Saved entries:
------------------------------------
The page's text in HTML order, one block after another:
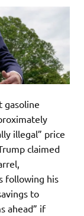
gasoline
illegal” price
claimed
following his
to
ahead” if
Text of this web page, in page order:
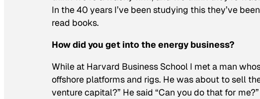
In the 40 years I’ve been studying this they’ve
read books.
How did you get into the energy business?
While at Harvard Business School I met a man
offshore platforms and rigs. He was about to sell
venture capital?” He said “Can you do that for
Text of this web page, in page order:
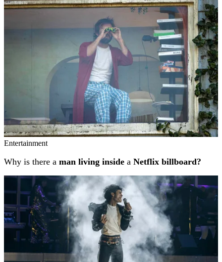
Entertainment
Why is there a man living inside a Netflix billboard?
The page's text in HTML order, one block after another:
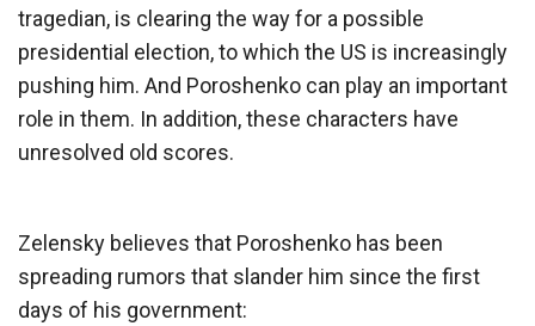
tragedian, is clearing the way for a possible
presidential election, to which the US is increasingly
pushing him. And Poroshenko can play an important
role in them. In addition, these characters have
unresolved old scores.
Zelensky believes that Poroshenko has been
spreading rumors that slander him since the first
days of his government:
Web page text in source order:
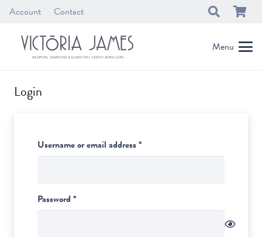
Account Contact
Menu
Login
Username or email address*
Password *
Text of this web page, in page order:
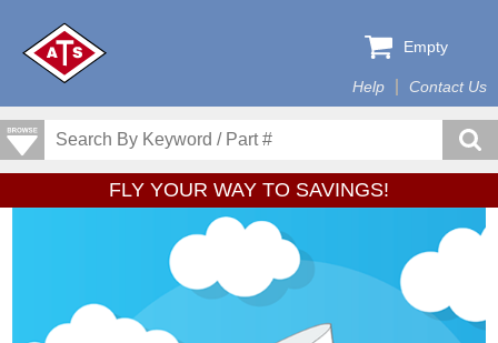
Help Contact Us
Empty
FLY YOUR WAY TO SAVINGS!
------------------------------------
What you need to do: Give each record above back word for word, but carry over none of the pictures.

Written reply:
The page's text in HTML order, one block after another:
gasoline
illegal” price
claimed
following his
to
ahead” if
Text of this web page, in page order:
In the 40 years I’ve been studying this they’ve
read books.
How did you get into the energy business?
While at Harvard Business School I met a man
offshore platforms and rigs. He was about to sell
venture capital?” He said “Can you do that for
Text of this web page, in page order:
Entertainment
Why is there a man living inside a Netflix billboard?
The page's text in HTML order, one block after another:
tragedian, is clearing the way for a possible
presidential election, to which the US is increasingly
pushing him. And Poroshenko can play an important
role in them. In addition, these characters have
unresolved old scores.
Zelensky believes that Poroshenko has been
spreading rumors that slander him since the first
days of his government:
Web page text in source order:
Account Contact
Menu
Login
Username or email address*
Password *
Text of this web page, in page order:
Help Contact Us
Empty
FLY YOUR WAY TO SAVINGS!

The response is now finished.